**Exercise requirements:**
Without including any images, reproduce each entry exactly.

**Data extract:**

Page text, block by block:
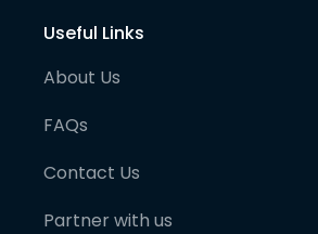
Useful Links
About Us
FAQs
Contact Us
Partner with us
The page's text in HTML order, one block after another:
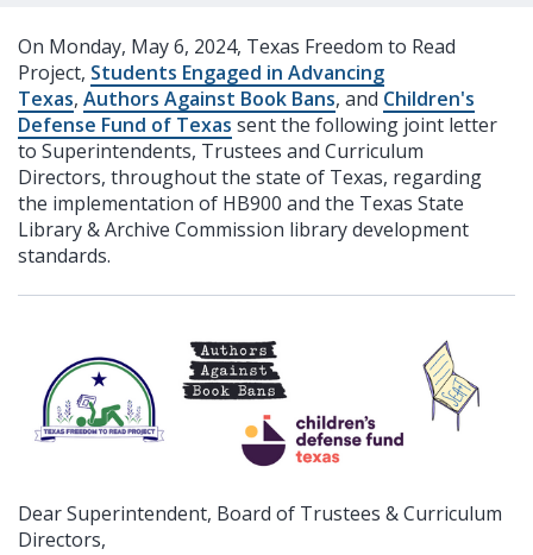
On Monday, May 6, 2024, Texas Freedom to Read
Project, Students Engaged in Advancing
Texas, Authors Against Book Bans, and Children's
Defense Fund of Texas sent the following joint letter
to Superintendents, Trustees and Curriculum
Directors, throughout the state of Texas, regarding
the implementation of HB900 and the Texas State
Library & Archive Commission library development
standards.
Dear Superintendent, Board of Trustees & Curriculum
Directors,
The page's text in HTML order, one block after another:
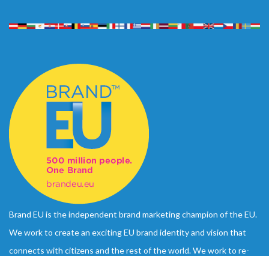
Brand EU is the independent brand marketing champion of the EU.
We work to create an exciting EU brand identity and vision that
connects with citizens and the rest of the world. We work to re-
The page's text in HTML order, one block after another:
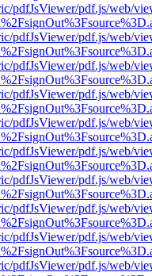
pdfJsViewer/pdf.js/web/
pdfJsViewer/pdf.js/web/
pdfJsViewer/pdf.js/web/
pdfJsViewer/pdf.js/web/
pdfJsViewer/pdf.js/web/
pdfJsViewer/pdf.js/web/
pdfJsViewer/pdf.js/web/
pdfJsViewer/pdf.js/web/
pdfJsViewer/pdf.js/web/
pdfJsViewer/pdf.js/web/
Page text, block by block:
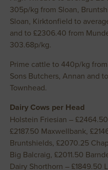
305p/kg from Sloan,
Sloan, Kirktonfield to
and to £2306.40 from
303.68p/kg.
Prime cattle to 440p/kg
Sons Butchers, Annan and
Townhead.
Dairy Cows per Head
Holstein Friesian –
£2187.50 Maxwellbank,
Bruntshields, £2070.25
Big Balcraig, £2011.50
Dairy Shorthorn – £1849.50
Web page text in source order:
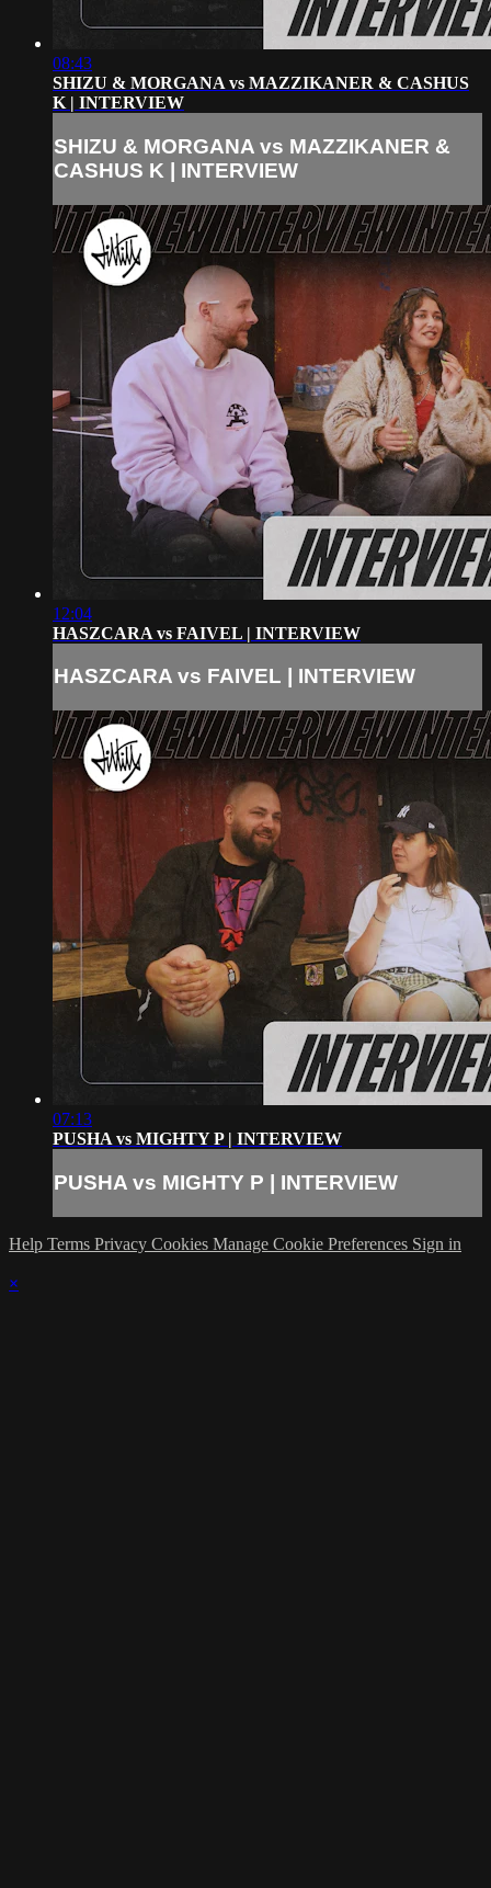
08:43
SHIZU & MORGANA vs MAZZIKANER & CASHUS
K | INTERVIEW
SHIZU & MORGANA vs MAZZIKANER &
CASHUS K | INTERVIEW
12:04
HASZCARA vs FAIVEL | INTERVIEW
HASZCARA vs FAIVEL | INTERVIEW
07:13
PUSHA vs MIGHTY P | INTERVIEW
PUSHA vs MIGHTY P | INTERVIEW
Help Terms Privacy Cookies Manage Cookie Preferences Sign in
×
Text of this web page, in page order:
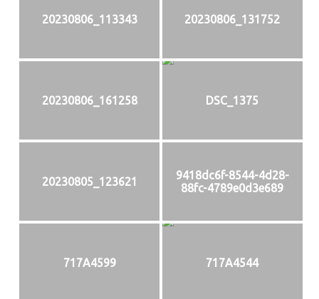
20230806_113343 20230806_131752
20230806_161258 DSC_1375
20230805_123621
9418dc6f-8544-4d28-
88fc-4789e0d3e689
717A4599 717A4544
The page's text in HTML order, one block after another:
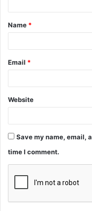
t
*
Name *
Email *
Website
Save my name, email,
time I comment.
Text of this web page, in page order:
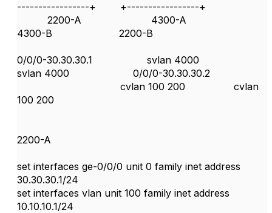
-----------------+ +-----------------+
2200-A 4300-A
4300-B 2200-B
0/0/0-30.30.30.1 svlan 4000
svlan 4000 0/0/0-30.30.30.2
cvlan 100 200 cvlan
100 200
2200-A
set interfaces ge-0/0/0 unit 0 family inet address
30.30.30.1/24
set interfaces vlan unit 100 family inet address
10.10.10.1/24
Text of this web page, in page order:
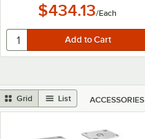
$434.13/Each
Grid List ACCESSORIES
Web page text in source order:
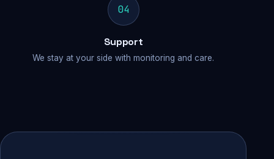
04
Support
We stay at your side with monitoring and care.
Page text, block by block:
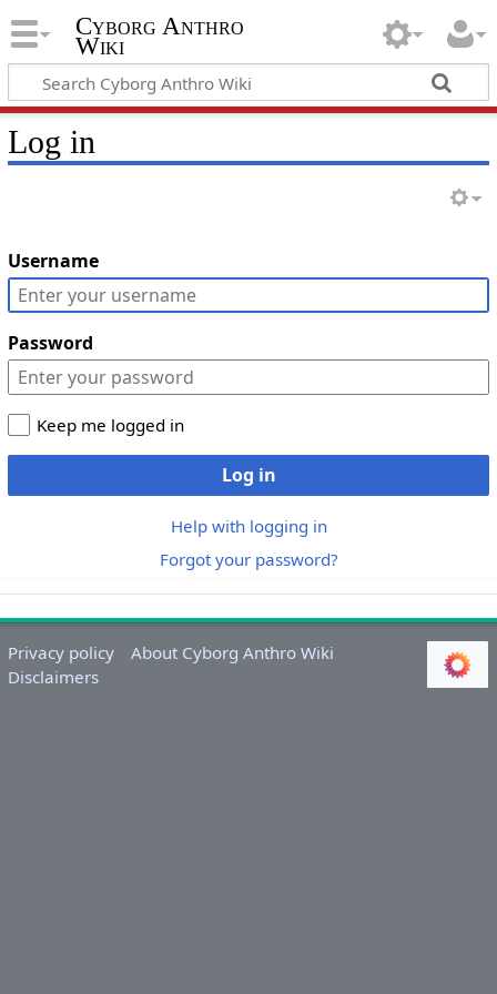
Cyborg Anthro
Wiki
Log in
Username
Password
Keep me logged in
Log in
Help with logging in
Forgot your password?
Privacy policy
About Cyborg Anthro Wiki
Disclaimers
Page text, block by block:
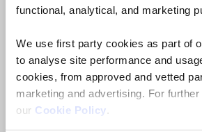
functional, analytical, and marketing
We use first party cookies as part of
to analyse site performance and
cookies, from approved and vetted
marketing and advertising. For
our Cookie Policy.
Flights included
Full board dining & Chef's
Free all-inclusive drinks
7 included experiences
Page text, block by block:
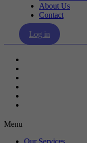
About Us
Contact
Log in
Menu
Our Services
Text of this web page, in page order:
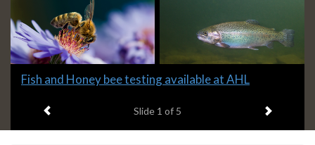
Slide
headline:
Fish and Honey bee testing available at AHL
Slide 1 of 5 Next item
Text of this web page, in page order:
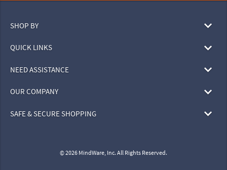
SHOP BY
QUICK LINKS
NEED ASSISTANCE
OUR COMPANY
SAFE & SECURE SHOPPING
© 2026 MindWare, Inc. All Rights Reserved.
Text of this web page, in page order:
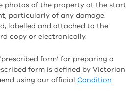
photos of the property at the start
particularly of any damage.
labelled and attached to the
copy or electronically.
form’ for preparing a
form is defined by Victorian
using our official Condition
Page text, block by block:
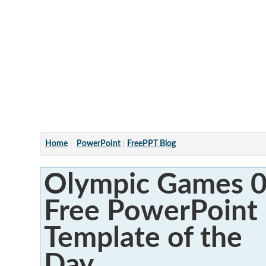
Home PowerPoint FreePPT Blog
Olympic Games
Free PowerPoint
Template of the
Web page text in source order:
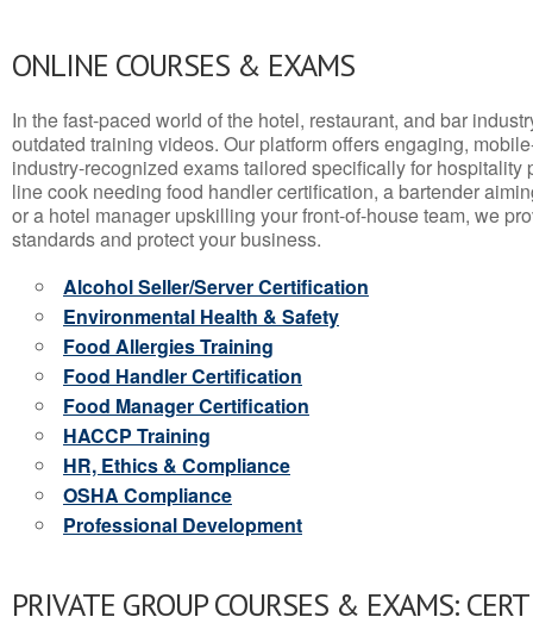
ONLINE COURSES & EXAMS
In the fast-paced world of the hotel, restaurant, and bar
outdated training videos. Our platform offers engaging,
industry-recognized exams tailored specifically for hospitality
line cook needing food handler certification, a bartender
or a hotel manager upskilling your front-of-house team, we
standards and protect your business.
Alcohol Seller/Server Certification
Environmental Health & Safety
Food Allergies Training
Food Handler Certification
Food Manager Certification
HACCP Training
HR, Ethics & Compliance
OSHA Compliance
Professional Development
PRIVATE GROUP COURSES & EXAMS:
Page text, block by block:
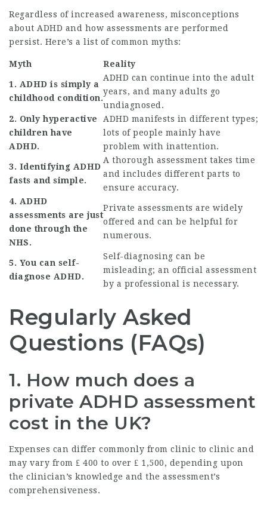
Regardless of increased awareness, misconceptions
about ADHD and how assessments are performed
persist. Here’s a list of common myths:
Myth Reality
1. ADHD is simply a
childhood condition.
ADHD can continue into the adult
years, and many adults go
undiagnosed.
2. Only hyperactive
children have
ADHD.
ADHD manifests in different types;
lots of people mainly have
problem with inattention.
3. Identifying ADHD
fasts and simple.
A thorough assessment takes time
and includes different parts to
ensure accuracy.
4. ADHD
assessments are just
done through the
NHS.
Private assessments are widely
offered and can be helpful for
numerous.
5. You can self-
diagnose ADHD.
Self-diagnosing can be
misleading; an official assessment
by a professional is necessary.
Regularly Asked
Questions (FAQs)
1. How much does a
private ADHD assessment
cost in the UK?
Expenses can differ commonly from clinic to clinic and
may vary from ₤ 400 to over ₤ 1,500, depending upon
the clinician’s knowledge and the assessment’s
comprehensiveness.
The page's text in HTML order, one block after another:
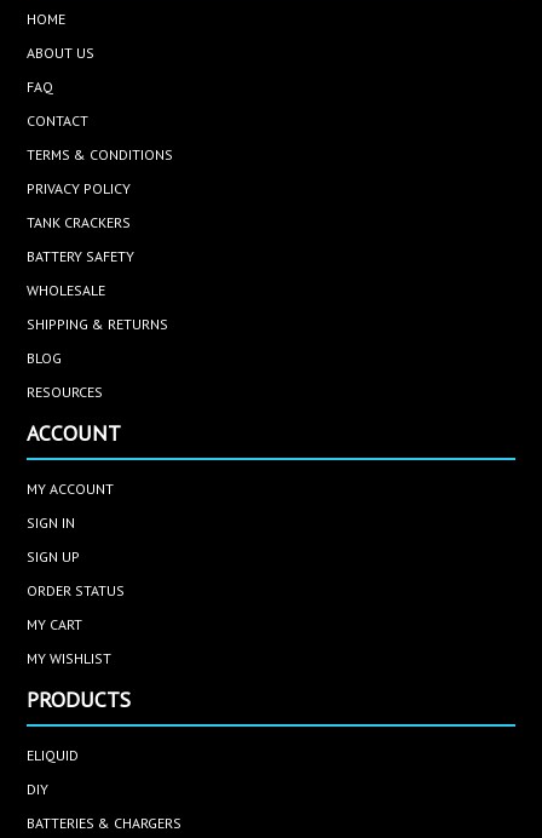
HOME
ABOUT US
FAQ
CONTACT
TERMS & CONDITIONS
PRIVACY POLICY
TANK CRACKERS
BATTERY SAFETY
WHOLESALE
SHIPPING & RETURNS
BLOG
RESOURCES
ACCOUNT
MY ACCOUNT
SIGN IN
SIGN UP
ORDER STATUS
MY CART
MY WISHLIST
PRODUCTS
ELIQUID
DIY
BATTERIES & CHARGERS
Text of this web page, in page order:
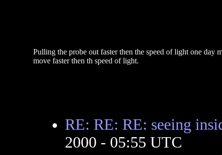
Pulling the probe out faster then the speed of light one day
move faster then th speed of light.
RE: RE: RE: seeing
2000 - 05:55 UTC
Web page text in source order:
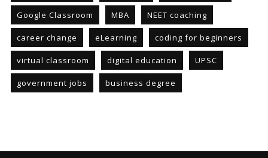
Google Classroom MBA NEET coaching
career change eLearning coding for beginners
virtual classroom digital education UPSC
government jobs business degree
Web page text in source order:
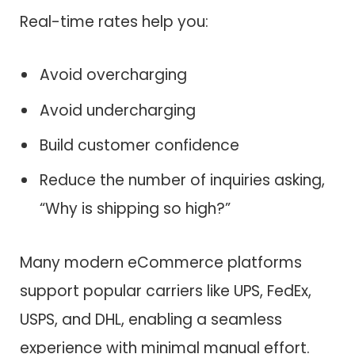
Real-time rates help you:
Avoid overcharging
Avoid undercharging
Build customer confidence
Reduce the number of inquiries asking,
“Why is shipping so high?”
Many modern eCommerce platforms
support popular carriers like UPS, FedEx,
USPS, and DHL, enabling a seamless
experience with minimal manual effort.
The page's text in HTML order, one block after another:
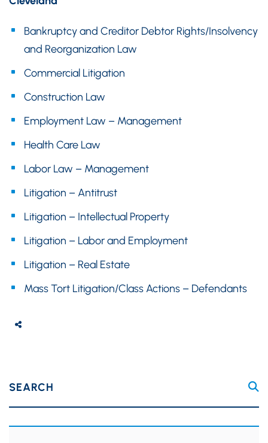
Bankruptcy and Creditor Debtor Rights/Insolvency
and Reorganization Law
Commercial Litigation
Construction Law
Employment Law – Management
Health Care Law
Labor Law – Management
Litigation – Antitrust
Litigation – Intellectual Property
Litigation – Labor and Employment
Litigation – Real Estate
Mass Tort Litigation/Class Actions – Defendants
SEARCH
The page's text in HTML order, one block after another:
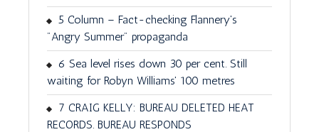
5 Column – Fact-checking Flannery's
"Angry Summer" propaganda
6 Sea level rises down 30 per cent. Still
waiting for Robyn Williams' 100 metres
7 CRAIG KELLY: BUREAU DELETED HEAT
RECORDS. BUREAU RESPONDS

**Answer for this exercise:**
Page text, block by block:
Useful Links
About Us
FAQs
Contact Us
Partner with us
The page's text in HTML order, one block after another:
On Monday, May 6, 2024, Texas Freedom to Read
Project, Students Engaged in Advancing
Texas, Authors Against Book Bans, and Children's
Defense Fund of Texas sent the following joint letter
to Superintendents, Trustees and Curriculum
Directors, throughout the state of Texas, regarding
the implementation of HB900 and the Texas State
Library & Archive Commission library development
standards.
Dear Superintendent, Board of Trustees & Curriculum
Directors,
The page's text in HTML order, one block after another:
Brand EU is the independent brand marketing champion of the EU.
We work to create an exciting EU brand identity and vision that
connects with citizens and the rest of the world. We work to re-
The page's text in HTML order, one block after another:
pdfJsViewer/pdf.js/web/
pdfJsViewer/pdf.js/web/
pdfJsViewer/pdf.js/web/
pdfJsViewer/pdf.js/web/
pdfJsViewer/pdf.js/web/
pdfJsViewer/pdf.js/web/
pdfJsViewer/pdf.js/web/
pdfJsViewer/pdf.js/web/
pdfJsViewer/pdf.js/web/
pdfJsViewer/pdf.js/web/
Page text, block by block:
305p/kg from Sloan,
Sloan, Kirktonfield to
and to £2306.40 from
303.68p/kg.
Prime cattle to 440p/kg
Sons Butchers, Annan and
Townhead.
Dairy Cows per Head
Holstein Friesian –
£2187.50 Maxwellbank,
Bruntshields, £2070.25
Big Balcraig, £2011.50
Dairy Shorthorn – £1849.50
Web page text in source order:
08:43
SHIZU & MORGANA vs MAZZIKANER & CASHUS
K | INTERVIEW
SHIZU & MORGANA vs MAZZIKANER &
CASHUS K | INTERVIEW
12:04
HASZCARA vs FAIVEL | INTERVIEW
HASZCARA vs FAIVEL | INTERVIEW
07:13
PUSHA vs MIGHTY P | INTERVIEW
PUSHA vs MIGHTY P | INTERVIEW
Help Terms Privacy Cookies Manage Cookie Preferences Sign in
×
Text of this web page, in page order:
20230806_113343 20230806_131752
20230806_161258 DSC_1375
20230805_123621
9418dc6f-8544-4d28-
88fc-4789e0d3e689
717A4599 717A4544
The page's text in HTML order, one block after another:
t
*
Name *
Email *
Website
Save my name, email,
time I comment.
Text of this web page, in page order:
-----------------+ +-----------------+
2200-A 4300-A
4300-B 2200-B
0/0/0-30.30.30.1 svlan 4000
svlan 4000 0/0/0-30.30.30.2
cvlan 100 200 cvlan
100 200
2200-A
set interfaces ge-0/0/0 unit 0 family inet address
30.30.30.1/24
set interfaces vlan unit 100 family inet address
10.10.10.1/24
Text of this web page, in page order:
$434.13/Each
Grid List ACCESSORIES
Web page text in source order:
04
Support
We stay at your side with monitoring and care.
Page text, block by block:
Cyborg Anthro
Wiki
Log in
Username
Password
Keep me logged in
Log in
Help with logging in
Forgot your password?
Privacy policy
About Cyborg Anthro Wiki
Disclaimers
Page text, block by block:
functional, analytical, and marketing
We use first party cookies as part of
to analyse site performance and
cookies, from approved and vetted
marketing and advertising. For
our Cookie Policy.
Flights included
Full board dining & Chef's
Free all-inclusive drinks
7 included experiences
Page text, block by block:
About Us
Contact
Log in
Menu
Our Services
Text of this web page, in page order:
Slide
headline:
Fish and Honey bee testing available at AHL
Slide 1 of 5 Next item
Text of this web page, in page order:
SHOP BY
QUICK LINKS
NEED ASSISTANCE
OUR COMPANY
SAFE & SECURE SHOPPING
© 2026 MindWare, Inc. All Rights Reserved.
Text of this web page, in page order:
photos of the property at the start
particularly of any damage.
labelled and attached to the
copy or electronically.
form’ for preparing a
form is defined by Victorian
using our official Condition
Page text, block by block:
Home PowerPoint FreePPT Blog
Olympic Games
Free PowerPoint
Template of the
Web page text in source order:
ONLINE COURSES & EXAMS
In the fast-paced world of the hotel, restaurant, and bar
outdated training videos. Our platform offers engaging,
industry-recognized exams tailored specifically for hospitality
line cook needing food handler certification, a bartender
or a hotel manager upskilling your front-of-house team, we
standards and protect your business.
Alcohol Seller/Server Certification
Environmental Health & Safety
Food Allergies Training
Food Handler Certification
Food Manager Certification
HACCP Training
HR, Ethics & Compliance
OSHA Compliance
Professional Development
PRIVATE GROUP COURSES & EXAMS:
Page text, block by block:
Regardless of increased awareness, misconceptions
about ADHD and how assessments are performed
persist. Here’s a list of common myths:
Myth Reality
1. ADHD is simply a
childhood condition.
ADHD can continue into the adult
years, and many adults go
undiagnosed.
2. Only hyperactive
children have
ADHD.
ADHD manifests in different types;
lots of people mainly have
problem with inattention.
3. Identifying ADHD
fasts and simple.
A thorough assessment takes time
and includes different parts to
ensure accuracy.
4. ADHD
assessments are just
done through the
NHS.
Private assessments are widely
offered and can be helpful for
numerous.
5. You can self-
diagnose ADHD.
Self-diagnosing can be
misleading; an official assessment
by a professional is necessary.
Regularly Asked
Questions (FAQs)
1. How much does a
private ADHD assessment
cost in the UK?
Expenses can differ commonly from clinic to clinic and
may vary from ₤ 400 to over ₤ 1,500, depending upon
the clinician’s knowledge and the assessment’s
comprehensiveness.
The page's text in HTML order, one block after another:
HOME
ABOUT US
FAQ
CONTACT
TERMS & CONDITIONS
PRIVACY POLICY
TANK CRACKERS
BATTERY SAFETY
WHOLESALE
SHIPPING & RETURNS
BLOG
RESOURCES
ACCOUNT
MY ACCOUNT
SIGN IN
SIGN UP
ORDER STATUS
MY CART
MY WISHLIST
PRODUCTS
ELIQUID
DIY
BATTERIES & CHARGERS
Text of this web page, in page order:
Pulling the probe out faster then the speed of light one day
move faster then th speed of light.
RE: RE: RE: seeing
2000 - 05:55 UTC
Web page text in source order:
Google Classroom MBA NEET coaching
career change eLearning coding for beginners
virtual classroom digital education UPSC
government jobs business degree
Web page text in source order:
Real-time rates help you:
Avoid overcharging
Avoid undercharging
Build customer confidence
Reduce the number of inquiries asking,
“Why is shipping so high?”
Many modern eCommerce platforms
support popular carriers like UPS, FedEx,
USPS, and DHL, enabling a seamless
experience with minimal manual effort.
The page's text in HTML order, one block after another:
Bankruptcy and Creditor Debtor Rights/Insolvency
and Reorganization Law
Commercial Litigation
Construction Law
Employment Law – Management
Health Care Law
Labor Law – Management
Litigation – Antitrust
Litigation – Intellectual Property
Litigation – Labor and Employment
Litigation – Real Estate
Mass Tort Litigation/Class Actions – Defendants
SEARCH
The page's text in HTML order, one block after another:
5 Column – Fact-checking Flannery's
"Angry Summer" propaganda
6 Sea level rises down 30 per cent. Still
waiting for Robyn Williams' 100 metres
7 CRAIG KELLY: BUREAU DELETED HEAT
RECORDS. BUREAU RESPONDS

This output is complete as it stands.